Front. Endocrinol., 18 July 2018
Sec. Clinical Diabetes

Mediating Effect of Diabetes Mellitus on the Association Between Chromosome 9p21.3 Locus and Myocardial Infarction Risk: A Case-Control Study in Shanghai, China

\r\nZhijun WuZhijun Wu1Haihui ShengHaihui Sheng2Xiuxiu SuXiuxiu Su1Xiang GaoXiang Gao3Lin LuLin Lu1Wei Jin*Wei Jin1*
  • 1Department of Cardiology, Ruijin Hospital, Shanghai Jiao Tong University School of Medicine, Shanghai, China
  • 2National Engineering Center for Biochip at Shanghai, Shanghai, China
  • 3Department of Nutritional Sciences, Pennsylvania State University, State College, PA, United States

Background: Previous genome-wide association studies revealed that the chromosome 9p21.3 locus is associated with an increased risk of myocardial infarction (MI) and diabetes mellitus (DM). However, it is unclear whether the 9p21.3-MI association is direct or mediated by pathways related to DM.

Study Design: We applied mediation analysis to examine the potential mediating effect of DM on the association between the 9p21.3 genetic risk score (GRS; ranged from 0 to 8) and MI in a case-control study of 865 MI patients and 927 controls without coronary artery disease (CAD). The GRS combining 4 lead 9p21.3 single nucleotide polymorphisms (rs1333040, rs4987574, rs2383207, and rs1333049) was constructed.

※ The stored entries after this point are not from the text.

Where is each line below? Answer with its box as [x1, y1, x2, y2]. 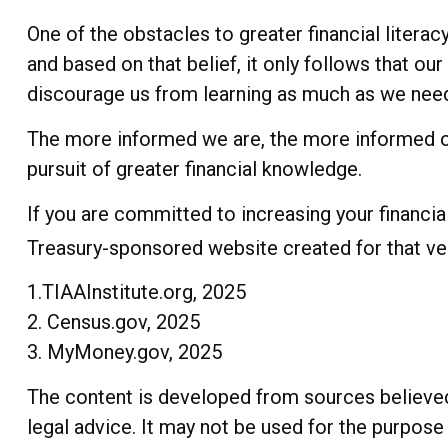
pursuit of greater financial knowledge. [26, 156, 362, 181]
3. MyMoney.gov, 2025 [26, 340, 222, 365]
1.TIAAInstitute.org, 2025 [26, 280, 246, 305]
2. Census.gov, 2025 [26, 310, 200, 335]
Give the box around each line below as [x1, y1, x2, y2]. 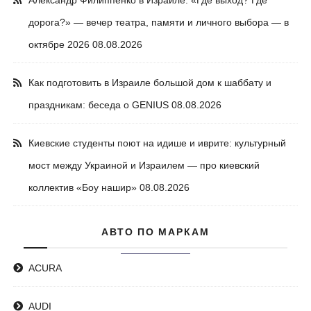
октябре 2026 [28, 39, 90, 51]
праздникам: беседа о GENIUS [28, 99, 169, 111]
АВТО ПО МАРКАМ [101, 225, 210, 240]
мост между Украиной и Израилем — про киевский [28, 160, 260, 171]
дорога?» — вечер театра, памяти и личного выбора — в [28, 17, 289, 28]
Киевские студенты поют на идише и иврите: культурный [28, 137, 287, 149]
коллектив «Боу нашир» [28, 182, 137, 194]
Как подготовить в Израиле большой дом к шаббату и [28, 77, 272, 89]
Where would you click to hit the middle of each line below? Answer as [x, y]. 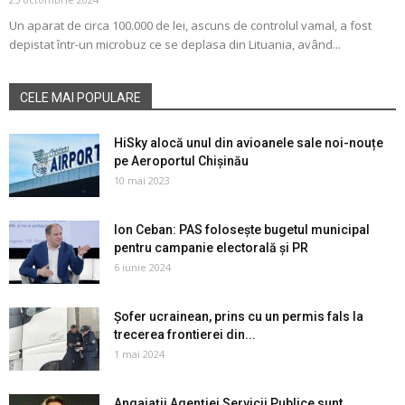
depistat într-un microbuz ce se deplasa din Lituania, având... [175, 45]
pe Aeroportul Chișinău [181, 161]
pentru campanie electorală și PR [211, 248]
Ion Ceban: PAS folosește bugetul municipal [242, 230]
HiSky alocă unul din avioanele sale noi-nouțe [249, 143]
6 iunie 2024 [142, 268]
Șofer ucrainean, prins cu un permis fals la [239, 317]
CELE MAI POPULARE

Results: Each 1 unit increase in weighted 9p21.3 GRS was associated with a 9% increased DM risk (95% confidence interval (CI) 1.00, 1.19) in the control group and a 14% increased MI risk (95% CI 1.09, 1.20). Mediation analyses yielded a direct-effect odds ratio (OR) of 1.06 (95% CI 1.04, 1.08) and an indirect-effect OR of 1.00 (95% CI 0.99, 1.01) for weighted GRS. DM mediated 4.40% (95% CI 3.42, 6.52) of the total association between the weighted GRS and MI risk. Individuals with the highest quartile of 9p21.3 GRS and DM had a 6-fold higher MI risk than those with the lowest quartile of 9p21.3 GRS and non-DM (OR 6.03, 95% CI 3.48, 10.5).

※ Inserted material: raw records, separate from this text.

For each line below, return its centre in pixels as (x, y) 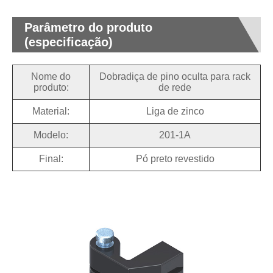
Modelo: (51, 135)
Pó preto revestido (175, 159)
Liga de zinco (175, 112)
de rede (175, 88)
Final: (51, 159)
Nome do (51, 77)
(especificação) (69, 42)
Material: (51, 112)
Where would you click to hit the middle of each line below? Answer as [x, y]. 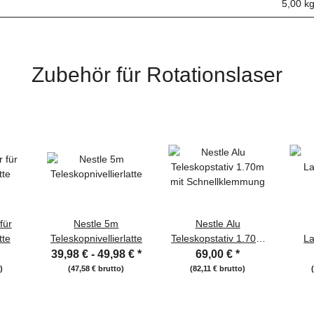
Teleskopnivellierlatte [96, 239]
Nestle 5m [96, 224]
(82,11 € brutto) [218, 269]
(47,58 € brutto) [96, 269]
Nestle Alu [218, 224]
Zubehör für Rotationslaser [157, 74]
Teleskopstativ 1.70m [218, 239]
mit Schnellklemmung [218, 253]
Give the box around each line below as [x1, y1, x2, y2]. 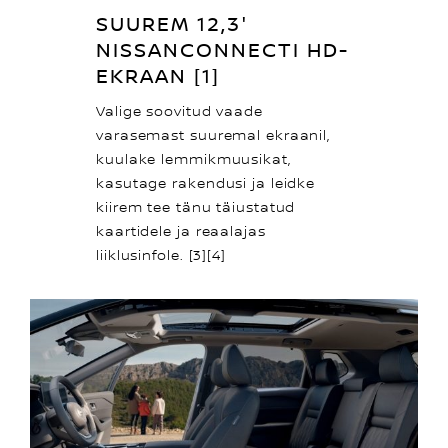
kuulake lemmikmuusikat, [96, 152, 291, 169]
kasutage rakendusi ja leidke [96, 176, 316, 193]
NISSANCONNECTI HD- [96, 39, 349, 64]
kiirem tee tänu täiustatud [96, 200, 296, 217]
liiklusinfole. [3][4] [96, 248, 226, 265]
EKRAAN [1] [96, 65, 220, 90]
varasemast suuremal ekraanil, [96, 128, 331, 145]
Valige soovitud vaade [96, 104, 263, 121]
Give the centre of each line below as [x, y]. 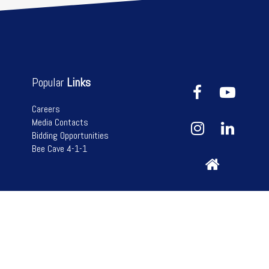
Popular [49, 82]
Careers [46, 109]
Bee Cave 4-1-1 [59, 148]
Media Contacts [60, 122]
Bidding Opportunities [70, 135]
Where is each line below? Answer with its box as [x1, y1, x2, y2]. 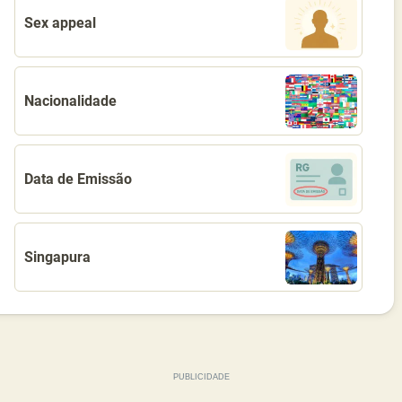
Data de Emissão [23, 170, 132, 188]
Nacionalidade [23, 92, 117, 109]
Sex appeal [23, 14, 96, 31]
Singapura [23, 249, 91, 266]
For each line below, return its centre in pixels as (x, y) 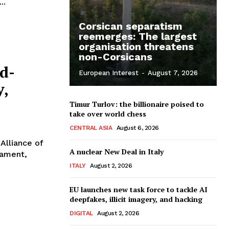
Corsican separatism (131, 26)
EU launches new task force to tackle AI (139, 189)
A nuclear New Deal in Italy (117, 151)
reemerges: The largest (138, 36)
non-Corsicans (116, 56)
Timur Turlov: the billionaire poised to (137, 104)
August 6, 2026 (138, 128)
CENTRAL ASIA (91, 128)
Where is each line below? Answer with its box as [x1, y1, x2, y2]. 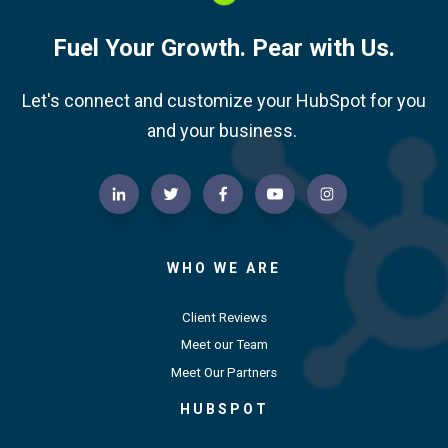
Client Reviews [181, 309, 267, 325]
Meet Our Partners [171, 364, 277, 380]
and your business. [147, 120, 301, 142]
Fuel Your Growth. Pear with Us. [53, 34, 395, 63]
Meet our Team [180, 337, 268, 353]
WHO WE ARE [167, 260, 281, 277]
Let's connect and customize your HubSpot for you [22, 90, 426, 112]
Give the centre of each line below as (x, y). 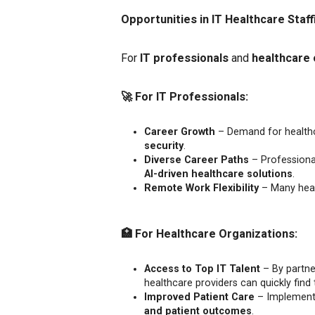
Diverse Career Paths (197, 160)
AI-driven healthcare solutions (218, 174)
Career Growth (180, 131)
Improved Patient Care (199, 297)
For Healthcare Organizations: (215, 233)
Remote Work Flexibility (201, 188)
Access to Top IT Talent (202, 269)
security (164, 146)
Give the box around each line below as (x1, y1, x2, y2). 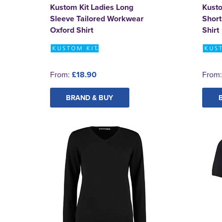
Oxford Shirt (50, 24, 93, 36)
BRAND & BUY (66, 92, 113, 103)
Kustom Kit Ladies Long (50, 1, 133, 13)
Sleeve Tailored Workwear (50, 12, 144, 24)

Conclusion: DM is a weak mediator that explains a small fraction of the 9p21. 3-MI association in Chinese adults. Nevertheless, there is a strong synergistic effect between DM and the 9p21.3 GRS on MI risk.

Introduction

Myocardial infarction (MI) is a serious consequence of metabolic risk factors such as diabetes mellitus (DM) (1). The inheritance of MI and metabolic diseases is multifactorial, with genetic risk factors, environmental exposures and gene-environmental interactions all affecting the risk. Identifying the modifying, mediating, and confounding effects of metabolic risk factors may be beneficial for understanding the mechanisms underpinning atherosclerosis and in preventing the development of the disease.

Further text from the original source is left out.